Frozen dataclass carried from prover to verifier.

Field	Description
leaf_hash	Hex of the leaf being proven.
index, tree_size	Position and total size at time of proof.
root	Hex root the prover claims.
siblings, directions	log₂(n) sibling hashes + 'L'/'R' flags.

TrainingCommitment

The signed audit artifact.

Field	Description
commitment_id	urn:pqc-td:<uuid>.
dataset_name, dataset_version, description	Human-readable identification.
record_count, root	Cryptographic binding to the tree.
created_at, licenses, tags, extra	Provenance metadata — all signed.
signer_did, algorithm, signature, public_key, signed_at	ML-DSA signature block (populated by CommitmentSigner.sign).
to_json() / from_json()	Network-safe round-trip.
canonical_bytes()	Deterministic JSON covered by the signature.

CommitmentBuilder

Accumulator for records, emits an unsigned TrainingCommitment.

Method	Description
CommitmentBuilder(dataset_name, dataset_version)	Start a build.
add_record(record) / add_records(records)	Queue records.
add_leaf_hash_hex(hex)	Direct-add when caller pre-hashed the data.
build(description="") -> TrainingCommitment	Produce unsigned commitment.
.tree	Underlying MerkleTree — use to generate inclusion proofs later.

CommitmentSigner

ML-DSA sign + verify.

Method	Description
CommitmentSigner(identity)	Wrap a QuantumShield AgentIdentity.
sign(commitment) -> TrainingCommitment	Populate signature fields.
CommitmentSigner.verify(commitment) -> bool	Static — verify signature against embedded public key.

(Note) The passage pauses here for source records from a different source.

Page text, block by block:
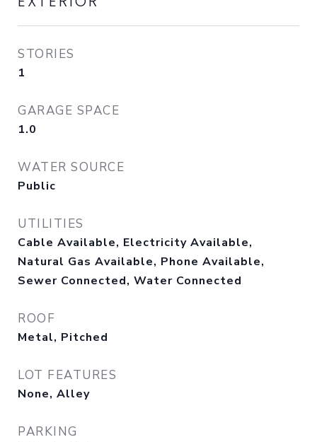
STORIES
1
GARAGE SPACE
1.0
WATER SOURCE
Public
UTILITIES
Cable Available, Electricity Available,
Natural Gas Available, Phone Available,
Sewer Connected, Water Connected
ROOF
Metal, Pitched
LOT FEATURES
None, Alley
PARKING
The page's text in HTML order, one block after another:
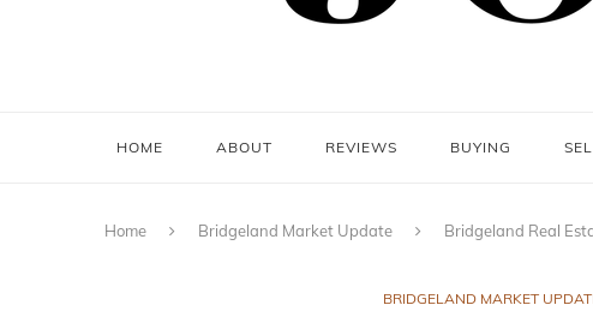
HOME ABOUT REVIEWS BUYING
Home Bridgeland Market Update Bridgeland Real
BRIDGELAND MARKET
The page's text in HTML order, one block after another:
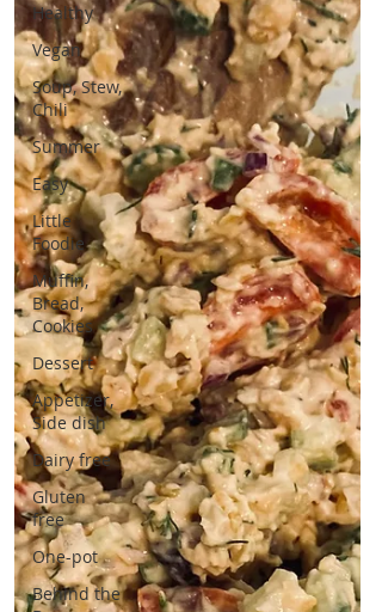
Healthy
Vegan
Soup, Stew,
Chili
Summer
Easy
Little
Foodie
Muffin,
Bread,
Cookies
Dessert
Appetizer,
Side dish
Dairy free
Gluten
free
One-pot
Behind the
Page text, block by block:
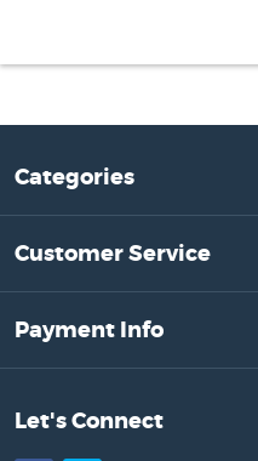
Categories
Customer Service
Payment Info
Let's Connect

CommitmentVerifier + VerificationResult

End-to-end check of (record, proof, commitment).

Method	Description
CommitmentVerifier.verify(record, proof, commitment)	Returns a VerificationResult.
CommitmentVerifier.verify_or_raise(...)	Raises CommitmentVerificationError on any failure.

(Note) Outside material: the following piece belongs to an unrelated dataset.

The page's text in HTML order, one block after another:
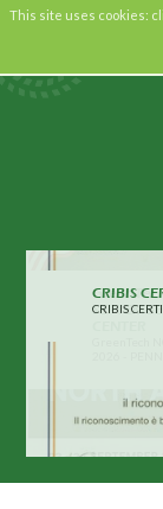
This site uses cookies:
CRIBIS
CRIBIS

VerificationResult fields: signature_valid, proof_valid, leaf_matches_record, commitment_id, record_leaf_hash, claimed_root, error, and the fully_verified property.

Exceptions

Exception	When
TrainingDataError	Base class.
EmptyTreeError	Tree operation requires at least one leaf.
InclusionProofError	Malformed or unverifiable proof.
CommitmentVerificationError	Raised by verify_or_raise on failure.
IndexOutOfRangeError	Leaf index outside [0, size).

Why PQC for Training Data

Training data provenance is a 15-to-20-year commitment:

• Regulatory discovery can ask about training data decades after the model was released.
• Copyright plaintiffs litigate on timelines that long outlive a model's commercial life.
• Medical, legal, and financial AI systems are audited for the lifetime of the decisions they influenced.

A Merkle commitment signed today with RSA-2048 or ECDSA-P256 becomes forgeable the moment a cryptographically relevant quantum computer exists. An adversary with a CRQC can retroactively forge arbitrary "signed commitments" and "inclusion proofs", collapsing the entire audit trail.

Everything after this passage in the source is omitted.